In the summers of 1894 and 1895 exploratory excavations took place in Barry Island. During these evacuations St. Baruc's chapel was uncovered with no appearance of buildings existing before the evacuations began. The chapel was estimated to be built at the beginning of the eight century and survived, with several alterations, until sometime in the seventeenth century before it was buried by sand. The chapel was small and poorly built of local stone. The chapel originally had an apsidal chancel and a square window in its north wall, at a later date the apse had been pulled down and the chancel slightly lengthened, and a square wall erected with an early English window. The English window contained a variety of stones, with most of them being Sutton stone; the window also contained three Bridgend sandstone and several Bath oolite stones. The walls of the chapel were 2 feet 2 inches thick. There were two or three floors in the body of the church, the first being simply an earth floor, this afterwards being covered over with a layer of clay; above this had been a concrete floor. In the chancel was a well-paved floor of Lias stone slabs, under which appeared to be the remains of a former floor of Lias stones. Two rather poorly formed buttresses were erected outside of the northern and southern walls of the chancel.

The dimensions of the chapel were:
- Length of the body of church 19 ft 9 in
- Width 11 ft
- Length of apsidal (original) chancel 11 ft 6 in
- Width of chancel 9 ft 2 in

St. Baruc's well can also be found 300 yard south of the chapel, this well was used as a wishing well. It was believed if a votive offering was dropped into this well and a wish or prayer was privately expressed and the wisher did not speak to anyone till after a stranger spoke to them then what they wished would come true. In September 1895 the well was cleaned out and numerous offerings were found, offerings that were found included: bent pins, a brass buckle, a wheel of a small clock, and a number of bits of rags, tape and string. The normal offering was pins that were either bent or straight.

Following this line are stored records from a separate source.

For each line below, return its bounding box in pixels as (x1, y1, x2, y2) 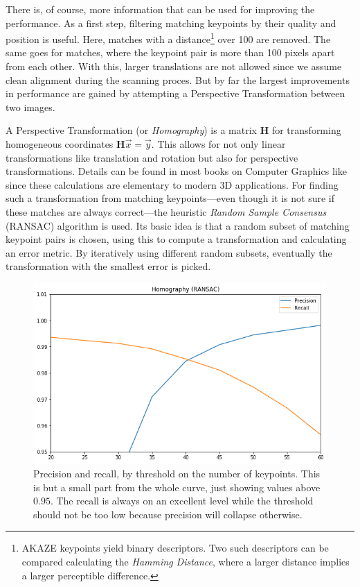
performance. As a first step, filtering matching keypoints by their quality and (6, 15, 336, 30)
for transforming (271, 123, 341, 137)
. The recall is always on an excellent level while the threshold (50, 493, 314, 508)
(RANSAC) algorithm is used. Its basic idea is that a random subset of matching (6, 218, 350, 232)
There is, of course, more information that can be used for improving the (6, 2, 315, 16)
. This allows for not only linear (151, 137, 286, 151)
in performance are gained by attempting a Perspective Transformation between (6, 86, 345, 101)
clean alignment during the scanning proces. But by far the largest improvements (6, 72, 350, 87)
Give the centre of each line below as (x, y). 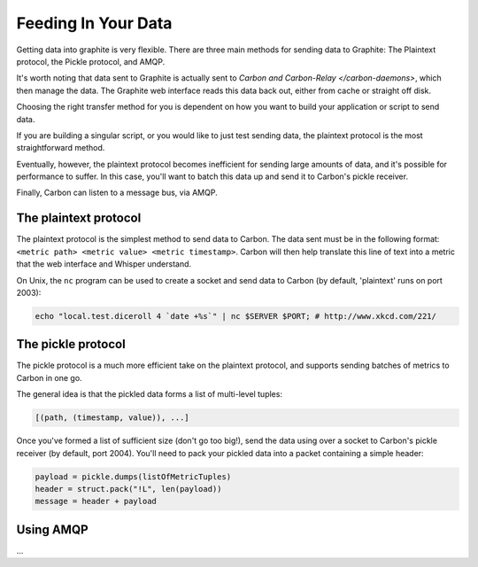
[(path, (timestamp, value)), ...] (112, 418)
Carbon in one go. (50, 377)
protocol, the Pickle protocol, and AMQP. (91, 61)
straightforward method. (61, 148)
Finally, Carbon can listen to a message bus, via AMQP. (117, 193)
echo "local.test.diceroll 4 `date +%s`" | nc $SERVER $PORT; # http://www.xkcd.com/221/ (236, 316)
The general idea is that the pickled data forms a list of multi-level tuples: (150, 394)
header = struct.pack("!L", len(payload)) (128, 489)
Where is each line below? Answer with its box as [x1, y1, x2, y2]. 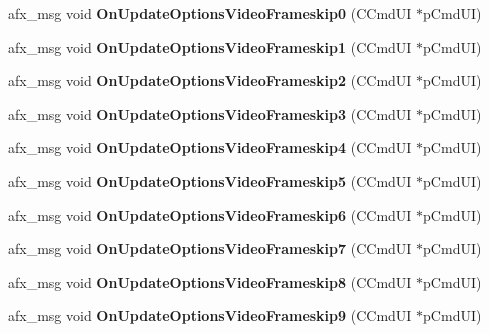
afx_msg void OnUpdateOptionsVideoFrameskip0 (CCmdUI [8, 3, 412, 23]
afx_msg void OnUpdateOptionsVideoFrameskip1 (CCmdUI [8, 36, 412, 57]
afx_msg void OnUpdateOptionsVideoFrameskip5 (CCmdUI [8, 170, 412, 191]
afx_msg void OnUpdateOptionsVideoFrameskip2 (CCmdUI [8, 70, 412, 91]
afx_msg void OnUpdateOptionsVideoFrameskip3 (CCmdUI [8, 103, 412, 124]
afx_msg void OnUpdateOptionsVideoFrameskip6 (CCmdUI [8, 204, 412, 225]
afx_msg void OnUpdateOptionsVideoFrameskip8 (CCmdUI [8, 271, 412, 292]
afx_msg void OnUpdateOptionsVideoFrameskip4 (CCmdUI [8, 137, 412, 158]
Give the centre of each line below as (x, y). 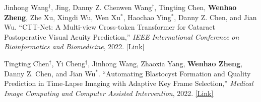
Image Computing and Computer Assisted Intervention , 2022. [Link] (109, 93)
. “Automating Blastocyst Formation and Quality (174, 73)
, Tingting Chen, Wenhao (195, 7)
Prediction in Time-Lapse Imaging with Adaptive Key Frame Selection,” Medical (129, 83)
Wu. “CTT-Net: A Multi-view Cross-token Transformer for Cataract (110, 27)
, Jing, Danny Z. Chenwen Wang (102, 7)
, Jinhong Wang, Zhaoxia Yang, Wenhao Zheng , (165, 63)
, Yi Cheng (69, 63)
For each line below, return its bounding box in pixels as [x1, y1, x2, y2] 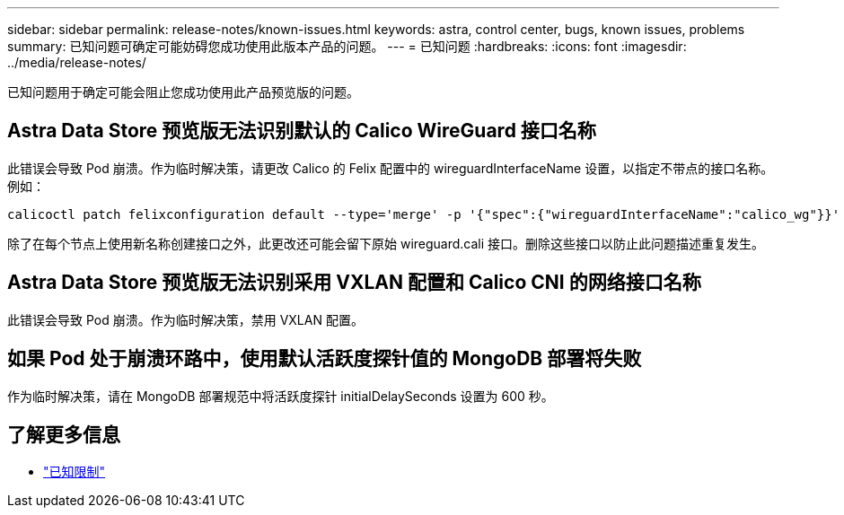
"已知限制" [43, 464, 106, 480]
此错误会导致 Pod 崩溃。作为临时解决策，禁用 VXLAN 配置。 [7, 311, 364, 327]
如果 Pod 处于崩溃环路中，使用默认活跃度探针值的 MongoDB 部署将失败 [7, 347, 642, 371]
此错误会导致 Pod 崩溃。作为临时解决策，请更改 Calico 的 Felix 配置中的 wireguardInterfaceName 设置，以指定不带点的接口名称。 [7, 160, 774, 176]
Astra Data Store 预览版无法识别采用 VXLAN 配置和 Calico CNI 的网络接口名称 [7, 271, 701, 294]
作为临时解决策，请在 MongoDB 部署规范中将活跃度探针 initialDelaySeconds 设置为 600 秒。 [7, 388, 554, 404]
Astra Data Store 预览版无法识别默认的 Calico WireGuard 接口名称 [7, 119, 596, 143]
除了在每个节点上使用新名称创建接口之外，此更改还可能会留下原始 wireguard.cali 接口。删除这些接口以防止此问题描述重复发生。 [7, 235, 765, 251]

To the south and east of the chapel an extensive grave was found, trenches cut across in different places gave indications that several thousand bodies had been at one time or other buried there. This large number of bodies in an island that certainly never contained more than two inhabited houses, seems to point out that Barry Island, had somewhat the reputation of a holy island, and that bodies had, therefore, been brought from elsewhere for interment here.